Could you give back exactly the lines below from the one with "distinctly, the bass" through the one with "approaches, extending the", without a single picture?

--- RECORDS FOR THIS EXERCISE Enclosed Below ---

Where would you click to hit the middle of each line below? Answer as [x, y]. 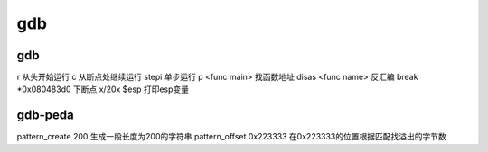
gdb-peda [45, 116]
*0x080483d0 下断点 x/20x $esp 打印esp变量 [103, 89]
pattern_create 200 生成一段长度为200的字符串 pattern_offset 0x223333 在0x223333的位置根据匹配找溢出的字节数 [232, 137]
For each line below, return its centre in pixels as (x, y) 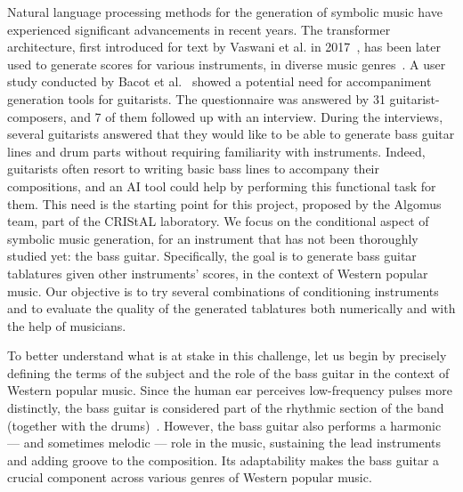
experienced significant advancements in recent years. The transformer (199, 29)
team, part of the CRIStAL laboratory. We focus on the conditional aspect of (218, 221)
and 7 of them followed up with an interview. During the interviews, (257, 116)
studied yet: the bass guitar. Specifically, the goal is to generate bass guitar (212, 256)
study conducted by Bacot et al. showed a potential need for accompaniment (219, 81)
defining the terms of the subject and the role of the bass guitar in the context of (228, 372)
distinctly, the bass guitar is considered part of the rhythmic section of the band (226, 408)
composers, (37, 116)
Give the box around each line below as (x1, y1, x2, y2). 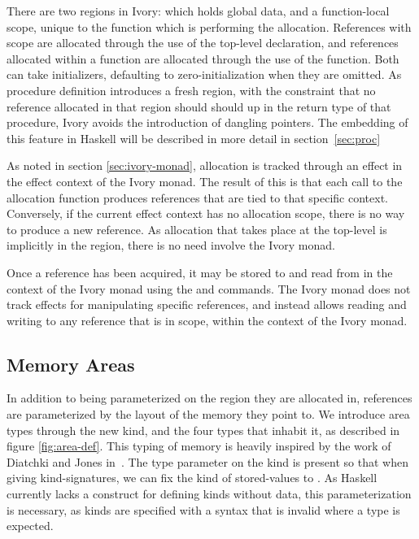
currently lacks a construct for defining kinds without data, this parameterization (7, 485, 412, 502)
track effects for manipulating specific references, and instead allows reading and (7, 296, 407, 313)
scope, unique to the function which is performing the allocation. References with (7, 18, 412, 35)
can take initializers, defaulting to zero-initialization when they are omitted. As (7, 66, 402, 83)
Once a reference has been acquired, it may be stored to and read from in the (7, 263, 393, 280)
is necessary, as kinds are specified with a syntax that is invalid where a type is (7, 501, 400, 518)
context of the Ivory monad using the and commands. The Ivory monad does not (7, 280, 411, 297)
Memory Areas (7, 351, 135, 376)
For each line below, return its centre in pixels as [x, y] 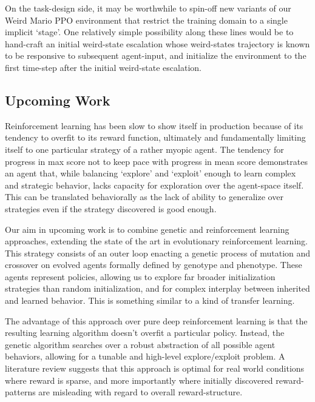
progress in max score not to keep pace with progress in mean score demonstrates [156, 161]
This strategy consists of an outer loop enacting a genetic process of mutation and [158, 253]
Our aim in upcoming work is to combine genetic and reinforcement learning [147, 229]
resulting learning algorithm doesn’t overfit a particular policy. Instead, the [145, 333]
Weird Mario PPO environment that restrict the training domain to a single [146, 20]
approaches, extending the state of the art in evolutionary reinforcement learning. [156, 241]
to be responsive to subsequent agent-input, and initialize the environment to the [156, 55]
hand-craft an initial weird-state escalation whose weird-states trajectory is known [157, 43]

--- End of Enclosed RECORDS FOR THIS EXERCISE ---

• **RESULT**
distinctly, the bass guitar is considered part of the rhythmic section of the band (226, 408)
composers, (37, 116)
Give the box around each line below as (x1, y1, x2, y2). 
currently lacks a construct for defining kinds without data, this parameterization (7, 485, 412, 502)
track effects for manipulating specific references, and instead allows reading and (7, 296, 407, 313)
scope, unique to the function which is performing the allocation. References with (7, 18, 412, 35)
can take initializers, defaulting to zero-initialization when they are omitted. As (7, 66, 402, 83)
Once a reference has been acquired, it may be stored to and read from in the (7, 263, 393, 280)
is necessary, as kinds are specified with a syntax that is invalid where a type is (7, 501, 400, 518)
context of the Ivory monad using the and commands. The Ivory monad does not (7, 280, 411, 297)
Memory Areas (7, 351, 135, 376)
For each line below, return its centre in pixels as [x, y] 
progress in max score not to keep pace with progress in mean score demonstrates [156, 161]
This strategy consists of an outer loop enacting a genetic process of mutation and [158, 253]
Our aim in upcoming work is to combine genetic and reinforcement learning [147, 229]
resulting learning algorithm doesn’t overfit a particular policy. Instead, the [145, 333]
Weird Mario PPO environment that restrict the training domain to a single [146, 20]
approaches, extending the state of the art in evolutionary reinforcement learning. [156, 241]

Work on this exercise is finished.